For Data Movement, the pods are running on two types of Kubernetes nodes:
nnf-dm-workerpods on Rabbit nodesnnf-dm-controllerpods on Kubernetes worker nodes
For all of these nodes, a core dump directory will need to be present and consistent across the
nodes. Once in place, we can then edit the Kubernetes configuration to mount this directory from
the host node to the containers using a hostPath
Volume.
Adding this configuration will be done via the gitops repository for the system. Patches will be used
to patch the nnf-dm containers to mount the core dump directory via a hostPath volume.
An example of this configuration is provided in
argocd-boilerplate.
There are two patch files that add Volumes to mount /localdisk/dumps from the host node at the
same location inside the containers.
kustomization.yaml
then applies these patches to the correct resources.

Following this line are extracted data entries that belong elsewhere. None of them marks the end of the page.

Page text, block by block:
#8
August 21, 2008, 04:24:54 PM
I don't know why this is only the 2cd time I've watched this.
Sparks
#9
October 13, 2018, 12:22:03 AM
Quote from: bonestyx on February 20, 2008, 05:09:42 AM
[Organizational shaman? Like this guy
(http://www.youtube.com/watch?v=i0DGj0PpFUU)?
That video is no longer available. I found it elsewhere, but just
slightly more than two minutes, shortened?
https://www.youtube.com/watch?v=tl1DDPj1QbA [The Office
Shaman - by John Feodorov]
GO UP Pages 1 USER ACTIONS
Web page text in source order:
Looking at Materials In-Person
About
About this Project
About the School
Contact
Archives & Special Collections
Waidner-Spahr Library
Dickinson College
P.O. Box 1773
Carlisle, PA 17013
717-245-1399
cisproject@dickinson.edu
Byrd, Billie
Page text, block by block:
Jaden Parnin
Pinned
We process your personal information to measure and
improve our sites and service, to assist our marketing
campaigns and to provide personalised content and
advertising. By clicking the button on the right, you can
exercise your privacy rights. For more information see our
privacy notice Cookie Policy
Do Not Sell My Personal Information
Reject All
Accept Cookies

Editing the Data Movement Command
Once the volume is in place, the Data Movement command must be updated to first cd into this
directory. This ensures that the core dump is placed in that directory, making it accessible on the
host node.
To achieve this, update the Data Movement profiles in your gitops repository to include a preceding
cd /localdisk/dumps && ... in the command before the Data Movement command. For example, the default profile in environments/<system>/nnf-sos/default-nnfdatamovementprofile.yaml would look like the following:
kind: NnfDataMovementProfile
metadata:
name: default
namespace: nnf-system
data:
command: ulimit -n 2048 && cd /localdisk/dumps && mpirun --allow-run-as-root --hostfile $HOSTFILE dcp --progress
1 --uid $UID --gid $GID $SRC $DEST
Note that core patterns for containers are inherited from the host and that Linux containers do not
support a container-only core pattern without also affecting the host node. This is why we must use
a preceding cd <dir> in the Data Movement command.

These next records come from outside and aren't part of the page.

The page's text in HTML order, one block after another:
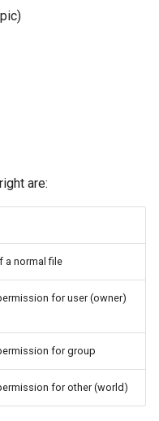
MPI
System-level software
Utilities
Visualisation
are:
a normal file
for user (owner)
for group
for other (world)
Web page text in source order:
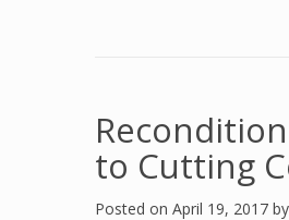
to Cutting
Posted on April 19, 2017 by

Data Movement Debug Images
To help with debugging symbols, it is a good idea to use the debug version of the two images used by the Data Movement containers:
nnf-mfu-debugnnf-dm-debug
Both of these images include debugging symbols for Open MPI and mpiFileUtils.

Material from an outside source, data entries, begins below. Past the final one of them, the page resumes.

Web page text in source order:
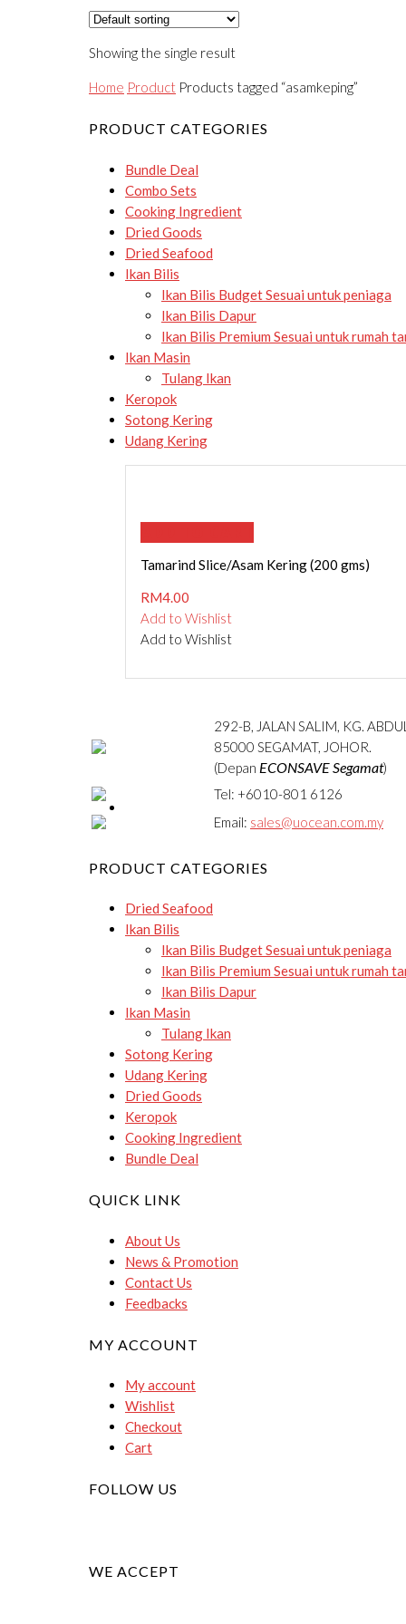
Showing the single result
Home Product Products tagged “asamkeping”
PRODUCT CATEGORIES
Bundle Deal
Combo Sets
Cooking Ingredient
Dried Goods
Dried Seafood
Ikan Bilis
Ikan Bilis BudgetSesuai untuk peniaga
Ikan Bilis Dapur
Ikan Bilis Premium Sesuai untuk rumah
Ikan Masin
Tulang Ikan
Keropok
Sotong Kering
Udang Kering
Tamarind Slice/Asam Kering (200 gms)
RM4.00
Add to Wishlist
Add to Wishlist
292-B, JALAN SALIM, KG.
85000 SEGAMAT, JOHOR.
(Depan ECONSAVE Segamat)
Tel: +6010-801 6126
Email: sales@uocean.com.my
PRODUCT CATEGORIES
Dried Seafood
Ikan Bilis
Ikan Bilis BudgetSesuai untuk peniaga
Ikan Bilis Premium Sesuai untuk rumah
Ikan Bilis Dapur
Ikan Masin
Tulang Ikan
Sotong Kering
Udang Kering
Dried Goods
Keropok
Cooking Ingredient
Bundle Deal
QUICK LINK
About Us
News & Promotion
Contact Us
Feedbacks
MY ACCOUNT
My account
Wishlist
Checkout
Cart
FOLLOW US
WE ACCEPT

To use these images, edit the environments/<system>/nnf-dm/kustomization.yaml in your gitops repository and add the following:
# Use images with mpifileutils/mpirun debug symbols
images:
- name: ghcr.io/nearnodeflash/nnf-dm
newName: ghcr.io/nearnodeflash/nnf-dm-debug
- name: ghcr.io/nearnodeflash/nnf-mfu
newName: ghcr.io/nearnodeflash/nnf-mfu-debug
This will override the default images and use the debug symbols instead.